Troy stood up and flicked the dust off his trousers and wondered if this was a reprimand. Onions was a bull of a man – five foot nine of packed muscle – with a bull’s unpredictability, stubbornness and unprepossessing appearance. Troy had never been certain of his age, but guessed at fifty – the hair, long since grey, was ruthlessly clipped at the back and sides, leaving the stubble of a crewcut along the top of his head – the bright blue eyes still burned brightly in the lined face. Onions looked sharp and bullet-headed, the intensity of his gaze at odds with his sheer bulk and with his almost thoughtless appearance. He dressed habitually in the manner of the older generation; a heavy double-breasted suit in a dull shade of oxblood enlivened only by a thin scarlet stripe and wonderfully counter-pointed by regulation-issue black Metropolitan Police boots. It was, Troy reflected, the kind of suit Hitler favoured, but for the fact that the Führer seemed to have frequent difficulty finding the matching trousers first thing in the morning.

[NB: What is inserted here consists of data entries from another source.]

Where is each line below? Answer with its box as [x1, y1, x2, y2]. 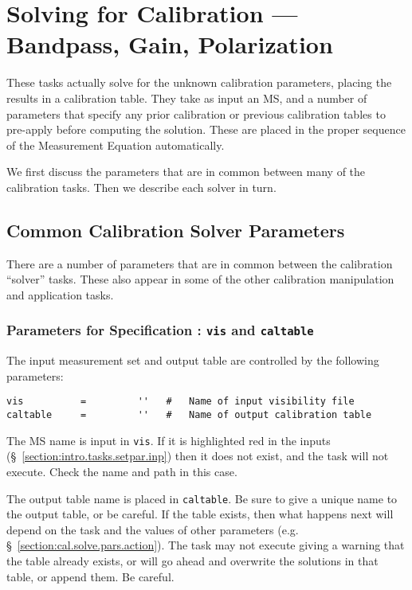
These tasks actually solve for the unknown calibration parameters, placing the [6, 74, 392, 91]
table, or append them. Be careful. [6, 568, 175, 584]
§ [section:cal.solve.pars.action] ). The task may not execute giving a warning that [6, 537, 405, 553]
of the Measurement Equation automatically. [6, 136, 225, 153]
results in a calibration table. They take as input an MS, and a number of [6, 89, 367, 106]
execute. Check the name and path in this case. [6, 463, 237, 479]
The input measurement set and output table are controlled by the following [6, 352, 379, 369]
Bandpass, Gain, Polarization [6, 28, 333, 61]

Troy knew for a fact that in the complexity of Onions’s nature there lay an element of insecurity – he wore both belt and braces. Onions it had been who’d rescued Troy from Leman Street and made him a sergeant. His advocacy of Troy had brought Troy to the brink of an early inspectorship. It was expected any day. But the relationship could be fractious. Outguessing Onions was pointless. Most of the time, in the privacy of his office or Troy’s, they were on Christian name terms. But there were days when they weren’t. And if they weren’t they weren’t.